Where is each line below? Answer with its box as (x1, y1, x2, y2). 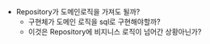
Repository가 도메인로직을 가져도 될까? (15, 7, 141, 16)
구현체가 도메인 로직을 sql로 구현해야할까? (27, 17, 161, 26)
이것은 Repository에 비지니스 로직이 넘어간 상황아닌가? (27, 27, 202, 36)
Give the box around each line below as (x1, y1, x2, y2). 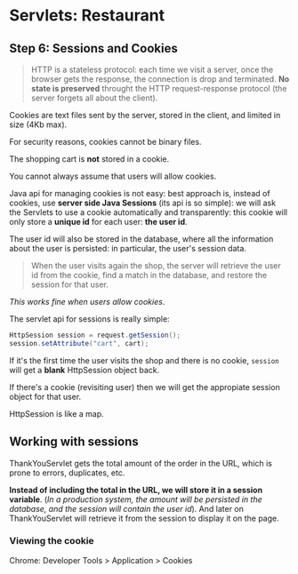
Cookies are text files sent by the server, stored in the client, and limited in (9, 110, 281, 120)
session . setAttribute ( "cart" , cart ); (9, 339, 149, 347)
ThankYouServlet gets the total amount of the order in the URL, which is (9, 458, 273, 468)
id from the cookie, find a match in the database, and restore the (30, 270, 268, 280)
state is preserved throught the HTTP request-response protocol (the (30, 84, 287, 93)
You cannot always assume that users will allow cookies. (9, 171, 217, 181)
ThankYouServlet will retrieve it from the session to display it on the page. (9, 513, 279, 523)
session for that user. (30, 279, 109, 290)
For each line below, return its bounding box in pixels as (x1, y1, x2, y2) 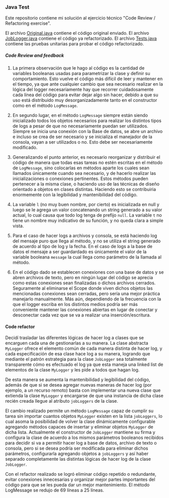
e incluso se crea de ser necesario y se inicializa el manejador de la (12, 134, 152, 140)
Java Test (5, 4, 30, 11)
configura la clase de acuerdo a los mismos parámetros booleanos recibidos (5, 434, 164, 441)
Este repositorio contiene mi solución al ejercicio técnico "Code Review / (5, 15, 156, 21)
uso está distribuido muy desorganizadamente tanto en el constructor (12, 97, 157, 103)
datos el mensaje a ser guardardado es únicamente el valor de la (12, 248, 147, 255)
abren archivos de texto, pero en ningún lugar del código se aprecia (12, 275, 153, 281)
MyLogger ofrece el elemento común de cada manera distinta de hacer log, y (5, 345, 162, 351)
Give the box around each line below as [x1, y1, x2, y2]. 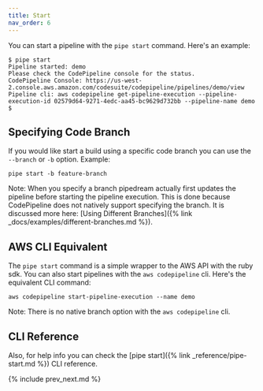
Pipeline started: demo [8, 62, 87, 71]
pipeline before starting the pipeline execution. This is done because [8, 192, 231, 202]
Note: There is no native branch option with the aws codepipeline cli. [8, 307, 231, 316]
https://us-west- [85, 76, 143, 84]
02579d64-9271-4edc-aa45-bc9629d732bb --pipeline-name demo [54, 97, 256, 105]
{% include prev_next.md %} [8, 374, 101, 383]
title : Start [8, 11, 51, 20]
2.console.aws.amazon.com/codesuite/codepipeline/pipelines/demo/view [8, 84, 245, 91]
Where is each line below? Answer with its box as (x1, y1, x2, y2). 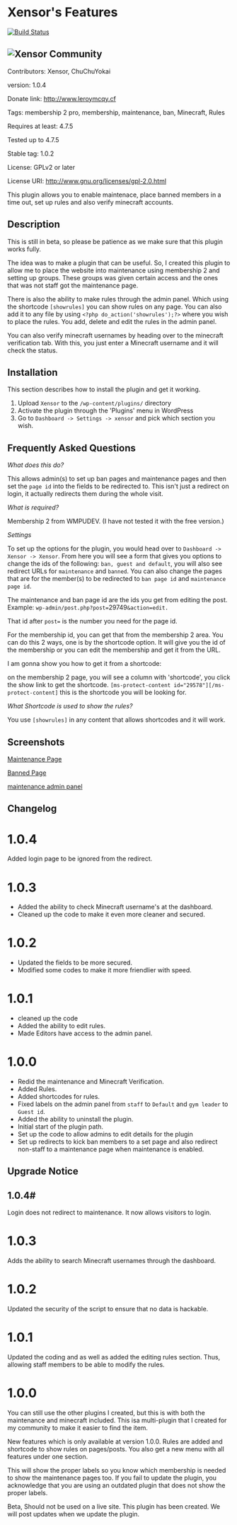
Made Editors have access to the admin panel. (17, 1029, 153, 1037)
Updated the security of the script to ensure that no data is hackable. (7, 1305, 209, 1313)
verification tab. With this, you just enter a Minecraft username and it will (7, 338, 219, 347)
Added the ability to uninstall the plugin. (17, 1115, 134, 1124)
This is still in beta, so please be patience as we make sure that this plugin (7, 237, 223, 246)
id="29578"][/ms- (173, 682, 225, 689)
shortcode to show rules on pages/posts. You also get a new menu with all (7, 1445, 224, 1454)
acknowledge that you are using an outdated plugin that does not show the (7, 1481, 226, 1490)
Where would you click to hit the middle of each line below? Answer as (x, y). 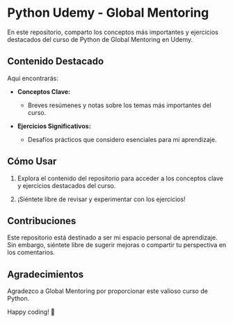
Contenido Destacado (56, 62)
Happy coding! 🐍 (31, 312)
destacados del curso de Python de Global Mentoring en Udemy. (100, 39)
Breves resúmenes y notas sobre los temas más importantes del (120, 105)
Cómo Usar (32, 161)
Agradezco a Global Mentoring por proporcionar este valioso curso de (108, 291)
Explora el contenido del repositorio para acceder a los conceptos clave (120, 178)
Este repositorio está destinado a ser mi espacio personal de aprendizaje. (112, 237)
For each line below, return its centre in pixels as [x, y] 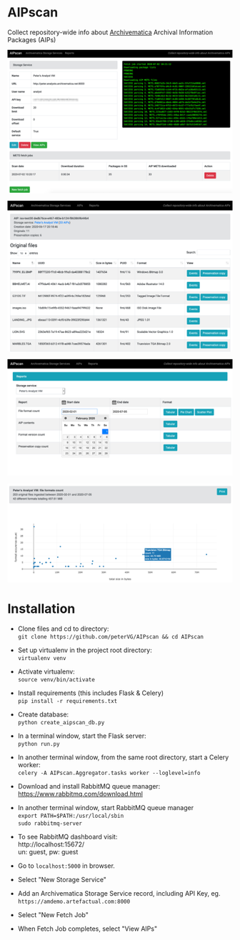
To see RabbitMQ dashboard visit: [67, 836]
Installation [41, 609]
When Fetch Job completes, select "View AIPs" [87, 929]
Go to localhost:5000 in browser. [66, 866]
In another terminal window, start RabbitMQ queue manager [106, 807]
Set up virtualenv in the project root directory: [85, 650]
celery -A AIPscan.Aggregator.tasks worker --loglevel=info [109, 773]
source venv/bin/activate [56, 679]
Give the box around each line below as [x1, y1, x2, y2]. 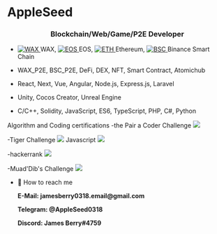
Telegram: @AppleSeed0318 [17, 205, 103, 214]
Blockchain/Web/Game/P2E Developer [50, 29, 185, 39]
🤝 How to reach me [17, 178, 73, 186]
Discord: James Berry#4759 [17, 219, 102, 228]
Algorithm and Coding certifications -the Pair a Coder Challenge [7, 121, 192, 130]
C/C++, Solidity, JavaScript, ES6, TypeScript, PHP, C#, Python [17, 106, 197, 116]
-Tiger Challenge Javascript [7, 136, 96, 144]
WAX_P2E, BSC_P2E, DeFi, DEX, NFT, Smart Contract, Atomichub [17, 66, 206, 74]
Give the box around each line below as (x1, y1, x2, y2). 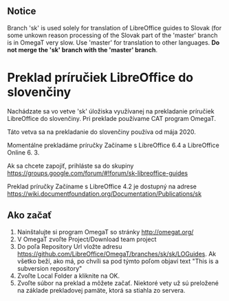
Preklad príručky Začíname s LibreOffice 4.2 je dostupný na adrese (7, 182, 197, 190)
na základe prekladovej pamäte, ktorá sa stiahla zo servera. (17, 286, 186, 294)
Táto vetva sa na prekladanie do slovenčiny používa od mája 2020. (7, 127, 196, 136)
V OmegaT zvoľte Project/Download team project (17, 235, 157, 243)
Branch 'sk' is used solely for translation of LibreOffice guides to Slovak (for (7, 23, 222, 32)
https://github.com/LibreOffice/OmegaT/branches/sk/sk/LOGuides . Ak (17, 249, 217, 258)
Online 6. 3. (7, 148, 40, 157)
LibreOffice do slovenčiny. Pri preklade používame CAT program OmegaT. (7, 114, 217, 122)
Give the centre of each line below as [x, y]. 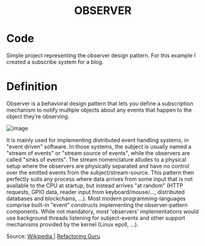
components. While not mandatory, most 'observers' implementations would [102, 212]
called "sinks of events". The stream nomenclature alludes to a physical [96, 160]
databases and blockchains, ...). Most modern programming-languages [96, 198]
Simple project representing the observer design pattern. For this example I [101, 56]
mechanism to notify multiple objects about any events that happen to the [99, 110]
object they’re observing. [38, 117]
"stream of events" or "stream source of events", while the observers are [98, 153]
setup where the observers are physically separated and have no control [98, 166]

§

Exercise goal
Among the records above, only the lines between the line holding "mechanism to notify" and the line holding "are [98, 153]", inclusive, are to be output, exactly as written.

Response for this exercise
mechanism to notify multiple objects about any events that happen to the [99, 110]
object they’re observing. [38, 117]
"stream of events" or "stream source of events", while the observers are [98, 153]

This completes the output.